Aim of the exercise: For this exercise, write out each entry below exactly as it reads.

Dataset items:
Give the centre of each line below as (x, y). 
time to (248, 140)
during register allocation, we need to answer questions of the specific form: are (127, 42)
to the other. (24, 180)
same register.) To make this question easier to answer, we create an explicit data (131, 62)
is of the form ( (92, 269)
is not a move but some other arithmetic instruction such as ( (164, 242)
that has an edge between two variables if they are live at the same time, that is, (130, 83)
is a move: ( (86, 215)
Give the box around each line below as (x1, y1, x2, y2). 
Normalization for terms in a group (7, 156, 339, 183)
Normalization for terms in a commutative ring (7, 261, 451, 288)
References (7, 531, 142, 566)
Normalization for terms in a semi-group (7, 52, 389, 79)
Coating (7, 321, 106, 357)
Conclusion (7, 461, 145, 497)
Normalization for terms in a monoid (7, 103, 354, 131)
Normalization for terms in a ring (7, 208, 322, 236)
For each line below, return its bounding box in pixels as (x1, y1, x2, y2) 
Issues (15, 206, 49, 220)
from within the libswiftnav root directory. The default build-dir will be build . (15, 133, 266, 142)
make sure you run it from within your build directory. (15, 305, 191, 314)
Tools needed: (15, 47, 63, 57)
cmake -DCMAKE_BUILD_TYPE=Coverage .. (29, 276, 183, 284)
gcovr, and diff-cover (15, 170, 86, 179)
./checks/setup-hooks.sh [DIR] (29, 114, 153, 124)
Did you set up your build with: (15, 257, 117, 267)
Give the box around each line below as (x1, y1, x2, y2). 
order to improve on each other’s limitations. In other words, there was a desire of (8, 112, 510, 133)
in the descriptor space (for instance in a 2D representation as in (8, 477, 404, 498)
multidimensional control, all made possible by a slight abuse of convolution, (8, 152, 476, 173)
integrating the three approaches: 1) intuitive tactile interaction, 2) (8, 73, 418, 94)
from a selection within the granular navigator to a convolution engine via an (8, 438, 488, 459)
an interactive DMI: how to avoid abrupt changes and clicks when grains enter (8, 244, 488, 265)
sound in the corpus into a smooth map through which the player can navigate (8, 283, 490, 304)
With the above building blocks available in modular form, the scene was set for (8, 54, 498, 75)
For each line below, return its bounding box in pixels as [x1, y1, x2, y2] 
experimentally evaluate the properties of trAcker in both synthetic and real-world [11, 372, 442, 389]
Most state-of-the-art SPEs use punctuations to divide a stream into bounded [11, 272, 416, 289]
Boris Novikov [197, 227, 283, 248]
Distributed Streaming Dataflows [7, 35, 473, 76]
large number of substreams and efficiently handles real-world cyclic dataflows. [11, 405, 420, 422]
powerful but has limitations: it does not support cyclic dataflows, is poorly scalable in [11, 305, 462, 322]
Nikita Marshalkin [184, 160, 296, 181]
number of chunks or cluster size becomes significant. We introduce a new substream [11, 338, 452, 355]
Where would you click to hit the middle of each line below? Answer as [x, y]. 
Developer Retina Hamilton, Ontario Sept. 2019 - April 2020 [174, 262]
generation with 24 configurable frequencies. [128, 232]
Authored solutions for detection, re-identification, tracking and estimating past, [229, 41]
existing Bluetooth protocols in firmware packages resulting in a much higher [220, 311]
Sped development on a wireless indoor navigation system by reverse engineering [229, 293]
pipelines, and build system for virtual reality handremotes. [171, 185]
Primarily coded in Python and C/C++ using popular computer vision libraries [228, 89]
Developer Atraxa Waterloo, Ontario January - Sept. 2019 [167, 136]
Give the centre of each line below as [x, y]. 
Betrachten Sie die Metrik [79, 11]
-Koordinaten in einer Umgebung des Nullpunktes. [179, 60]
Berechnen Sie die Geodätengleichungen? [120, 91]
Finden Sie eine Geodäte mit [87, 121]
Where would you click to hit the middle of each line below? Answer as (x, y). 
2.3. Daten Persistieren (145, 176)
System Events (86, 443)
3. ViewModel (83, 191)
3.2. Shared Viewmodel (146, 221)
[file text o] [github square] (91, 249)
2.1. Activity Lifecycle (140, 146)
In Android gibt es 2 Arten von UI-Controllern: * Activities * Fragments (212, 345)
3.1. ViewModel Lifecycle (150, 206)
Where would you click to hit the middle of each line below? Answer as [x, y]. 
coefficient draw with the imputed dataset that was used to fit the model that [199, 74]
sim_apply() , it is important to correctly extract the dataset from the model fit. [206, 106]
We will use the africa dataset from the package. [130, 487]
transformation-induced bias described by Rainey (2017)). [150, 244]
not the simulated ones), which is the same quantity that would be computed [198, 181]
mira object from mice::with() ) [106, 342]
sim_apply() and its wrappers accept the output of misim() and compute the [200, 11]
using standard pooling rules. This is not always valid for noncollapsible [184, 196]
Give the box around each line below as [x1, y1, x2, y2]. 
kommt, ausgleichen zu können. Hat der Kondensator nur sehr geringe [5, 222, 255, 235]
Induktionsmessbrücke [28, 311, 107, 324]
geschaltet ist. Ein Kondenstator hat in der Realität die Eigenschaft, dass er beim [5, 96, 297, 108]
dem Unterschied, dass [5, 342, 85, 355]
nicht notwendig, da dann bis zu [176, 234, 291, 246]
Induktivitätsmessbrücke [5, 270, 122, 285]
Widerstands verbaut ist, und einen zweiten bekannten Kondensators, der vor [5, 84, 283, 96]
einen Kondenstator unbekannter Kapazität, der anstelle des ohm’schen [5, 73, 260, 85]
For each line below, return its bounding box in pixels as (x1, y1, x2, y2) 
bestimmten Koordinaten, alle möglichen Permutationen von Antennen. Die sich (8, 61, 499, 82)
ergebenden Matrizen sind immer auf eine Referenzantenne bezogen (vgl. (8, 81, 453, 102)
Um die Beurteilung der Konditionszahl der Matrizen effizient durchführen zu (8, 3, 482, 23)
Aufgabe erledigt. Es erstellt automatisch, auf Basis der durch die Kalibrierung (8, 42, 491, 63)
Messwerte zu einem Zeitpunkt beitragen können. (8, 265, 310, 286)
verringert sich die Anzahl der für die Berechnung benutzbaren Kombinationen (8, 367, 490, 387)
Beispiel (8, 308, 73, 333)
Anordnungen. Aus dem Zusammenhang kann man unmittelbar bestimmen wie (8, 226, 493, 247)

Output for this task:
Give the centre of each line below as (x, y). 
time to (248, 140)
during register allocation, we need to answer questions of the specific form: are (127, 42)
to the other. (24, 180)
same register.) To make this question easier to answer, we create an explicit data (131, 62)
is of the form ( (92, 269)
is not a move but some other arithmetic instruction such as ( (164, 242)
that has an edge between two variables if they are live at the same time, that is, (130, 83)
is a move: ( (86, 215)
Give the box around each line below as (x1, y1, x2, y2). 
Normalization for terms in a group (7, 156, 339, 183)
Normalization for terms in a commutative ring (7, 261, 451, 288)
References (7, 531, 142, 566)
Normalization for terms in a semi-group (7, 52, 389, 79)
Coating (7, 321, 106, 357)
Conclusion (7, 461, 145, 497)
Normalization for terms in a monoid (7, 103, 354, 131)
Normalization for terms in a ring (7, 208, 322, 236)
For each line below, return its bounding box in pixels as (x1, y1, x2, y2) 
Issues (15, 206, 49, 220)
from within the libswiftnav root directory. The default build-dir will be build . (15, 133, 266, 142)
make sure you run it from within your build directory. (15, 305, 191, 314)
Tools needed: (15, 47, 63, 57)
cmake -DCMAKE_BUILD_TYPE=Coverage .. (29, 276, 183, 284)
gcovr, and diff-cover (15, 170, 86, 179)
./checks/setup-hooks.sh [DIR] (29, 114, 153, 124)
Did you set up your build with: (15, 257, 117, 267)
Give the box around each line below as (x1, y1, x2, y2). 
order to improve on each other’s limitations. In other words, there was a desire of (8, 112, 510, 133)
in the descriptor space (for instance in a 2D representation as in (8, 477, 404, 498)
multidimensional control, all made possible by a slight abuse of convolution, (8, 152, 476, 173)
integrating the three approaches: 1) intuitive tactile interaction, 2) (8, 73, 418, 94)
from a selection within the granular navigator to a convolution engine via an (8, 438, 488, 459)
an interactive DMI: how to avoid abrupt changes and clicks when grains enter (8, 244, 488, 265)
sound in the corpus into a smooth map through which the player can navigate (8, 283, 490, 304)
With the above building blocks available in modular form, the scene was set for (8, 54, 498, 75)
For each line below, return its bounding box in pixels as [x1, y1, x2, y2] 
experimentally evaluate the properties of trAcker in both synthetic and real-world [11, 372, 442, 389]
Most state-of-the-art SPEs use punctuations to divide a stream into bounded [11, 272, 416, 289]
Boris Novikov [197, 227, 283, 248]
Distributed Streaming Dataflows [7, 35, 473, 76]
large number of substreams and efficiently handles real-world cyclic dataflows. [11, 405, 420, 422]
powerful but has limitations: it does not support cyclic dataflows, is poorly scalable in [11, 305, 462, 322]
Nikita Marshalkin [184, 160, 296, 181]
number of chunks or cluster size becomes significant. We introduce a new substream [11, 338, 452, 355]
Where would you click to hit the middle of each line below? Answer as [x, y]. 
Developer Retina Hamilton, Ontario Sept. 2019 - April 2020 [174, 262]
generation with 24 configurable frequencies. [128, 232]
Authored solutions for detection, re-identification, tracking and estimating past, [229, 41]
existing Bluetooth protocols in firmware packages resulting in a much higher [220, 311]
Sped development on a wireless indoor navigation system by reverse engineering [229, 293]
pipelines, and build system for virtual reality handremotes. [171, 185]
Primarily coded in Python and C/C++ using popular computer vision libraries [228, 89]
Developer Atraxa Waterloo, Ontario January - Sept. 2019 [167, 136]
Give the centre of each line below as [x, y]. 
Betrachten Sie die Metrik [79, 11]
-Koordinaten in einer Umgebung des Nullpunktes. [179, 60]
Berechnen Sie die Geodätengleichungen? [120, 91]
Finden Sie eine Geodäte mit [87, 121]
Where would you click to hit the middle of each line below? Answer as (x, y). 
2.3. Daten Persistieren (145, 176)
System Events (86, 443)
3. ViewModel (83, 191)
3.2. Shared Viewmodel (146, 221)
[file text o] [github square] (91, 249)
2.1. Activity Lifecycle (140, 146)
In Android gibt es 2 Arten von UI-Controllern: * Activities * Fragments (212, 345)
3.1. ViewModel Lifecycle (150, 206)
Where would you click to hit the middle of each line below? Answer as [x, y]. 
coefficient draw with the imputed dataset that was used to fit the model that [199, 74]
sim_apply() , it is important to correctly extract the dataset from the model fit. [206, 106]
We will use the africa dataset from the package. [130, 487]
transformation-induced bias described by Rainey (2017)). [150, 244]
not the simulated ones), which is the same quantity that would be computed [198, 181]
mira object from mice::with() ) [106, 342]
sim_apply() and its wrappers accept the output of misim() and compute the [200, 11]
using standard pooling rules. This is not always valid for noncollapsible [184, 196]
Give the box around each line below as [x1, y1, x2, y2]. 
kommt, ausgleichen zu können. Hat der Kondensator nur sehr geringe [5, 222, 255, 235]
Induktionsmessbrücke [28, 311, 107, 324]
geschaltet ist. Ein Kondenstator hat in der Realität die Eigenschaft, dass er beim [5, 96, 297, 108]
dem Unterschied, dass [5, 342, 85, 355]
nicht notwendig, da dann bis zu [176, 234, 291, 246]
Induktivitätsmessbrücke [5, 270, 122, 285]
Widerstands verbaut ist, und einen zweiten bekannten Kondensators, der vor [5, 84, 283, 96]
einen Kondenstator unbekannter Kapazität, der anstelle des ohm’schen [5, 73, 260, 85]
For each line below, return its bounding box in pixels as (x1, y1, x2, y2) 
bestimmten Koordinaten, alle möglichen Permutationen von Antennen. Die sich (8, 61, 499, 82)
ergebenden Matrizen sind immer auf eine Referenzantenne bezogen (vgl. (8, 81, 453, 102)
Um die Beurteilung der Konditionszahl der Matrizen effizient durchführen zu (8, 3, 482, 23)
Aufgabe erledigt. Es erstellt automatisch, auf Basis der durch die Kalibrierung (8, 42, 491, 63)
Messwerte zu einem Zeitpunkt beitragen können. (8, 265, 310, 286)
verringert sich die Anzahl der für die Berechnung benutzbaren Kombinationen (8, 367, 490, 387)
Beispiel (8, 308, 73, 333)
Anordnungen. Aus dem Zusammenhang kann man unmittelbar bestimmen wie (8, 226, 493, 247)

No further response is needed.